The turning point was when I started asking a different question. Instead of "how do I fix this?" I started asking "how do I build something that prevents this from happening again?" That shift — from firefighting to system building — changed everything.

The Operations Review Cycle I built at GYG came from that mindset. Instead of personally coaching every underperforming franchisee, I built a framework that identifies underperformance, triggers a coaching intervention, and tracks improvement on a fixed cadence. The system does what I used to do manually, but it does it across 200+ locations simultaneously.

Build skills that compound.

Some skills have a linear return. You get a bit better at them each year, and they're worth a bit more. Other skills compound — they get exponentially more valuable over time because they multiply the impact of everything else you know.

The three skills that have compounded the most for me: management, data literacy, and communication.

Management is obvious. The better you get at leading people, the more you can accomplish through others. A great individual contributor hits a ceiling. A great manager's ceiling is the combined output of their team.
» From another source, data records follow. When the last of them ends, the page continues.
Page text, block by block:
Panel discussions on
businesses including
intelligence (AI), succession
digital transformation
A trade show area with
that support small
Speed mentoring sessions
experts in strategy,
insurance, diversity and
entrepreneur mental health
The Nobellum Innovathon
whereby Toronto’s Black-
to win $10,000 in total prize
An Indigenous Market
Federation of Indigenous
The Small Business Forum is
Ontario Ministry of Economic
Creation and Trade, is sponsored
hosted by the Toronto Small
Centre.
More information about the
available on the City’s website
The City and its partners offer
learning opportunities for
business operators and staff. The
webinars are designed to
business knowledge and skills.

Data literacy is underrated. I'm not talking about being a data scientist. I'm talking about being able to look at a P&L, a set of KPIs, or a dashboard and immediately identify what's wrong and what to do about it. Every business decision I make is informed by data. Most of my peers at 25 couldn't read a balance sheet. That gap has only widened.
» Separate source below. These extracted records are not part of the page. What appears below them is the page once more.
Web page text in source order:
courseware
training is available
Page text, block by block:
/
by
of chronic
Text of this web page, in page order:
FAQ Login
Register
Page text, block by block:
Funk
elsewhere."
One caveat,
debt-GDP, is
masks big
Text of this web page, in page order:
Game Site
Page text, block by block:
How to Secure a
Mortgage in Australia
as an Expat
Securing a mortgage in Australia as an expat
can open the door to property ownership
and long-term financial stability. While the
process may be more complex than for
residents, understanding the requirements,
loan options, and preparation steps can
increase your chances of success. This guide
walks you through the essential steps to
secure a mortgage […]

Communication is the multiplier. You can be the best operator in the world, but if you can't explain your framework to a franchisee, write a clear email to your CEO, or present a case for investment, it doesn't matter. Communication is how your other skills create impact beyond your own hands.

These three skills compound because they're transferable. They worked in QSR. They work in AI product development. They'll work in whatever I do next. Skills that are tied to a specific tool or platform depreciate. Skills tied to how humans and businesses work appreciate.

Stop optimising for prestige.

At 25, I cared way too much about what my job title sounded like. I've since learned that the people building real wealth and having the most impact often have titles that mean nothing to outsiders.

Nobody at a barbecue is impressed by "Franchise State Manager." But the skills and systems I built in that role are directly responsible for every product I'm shipping now and every dollar of independent income I'm generating. The title was meaningless. The capabilities were everything.

If you're 25 and reading this, optimise for learning speed, not title. Take the role where you'll learn the most in the next two years, even if it sounds boring. The compound interest on skills dwarfs the compound interest on prestige.

One more thing. Start building something on the side before you need to. I wish I'd started shipping products five years earlier. Not because I needed the money then, but because the muscle of building — ideation, execution, shipping, learning from failure — takes years to develop. You don't want to be learning how to ship products for the first time when your livelihood depends on it.

None of this is revolutionary. But sometimes the most useful advice is the obvious stuff that nobody bothers to say out loud.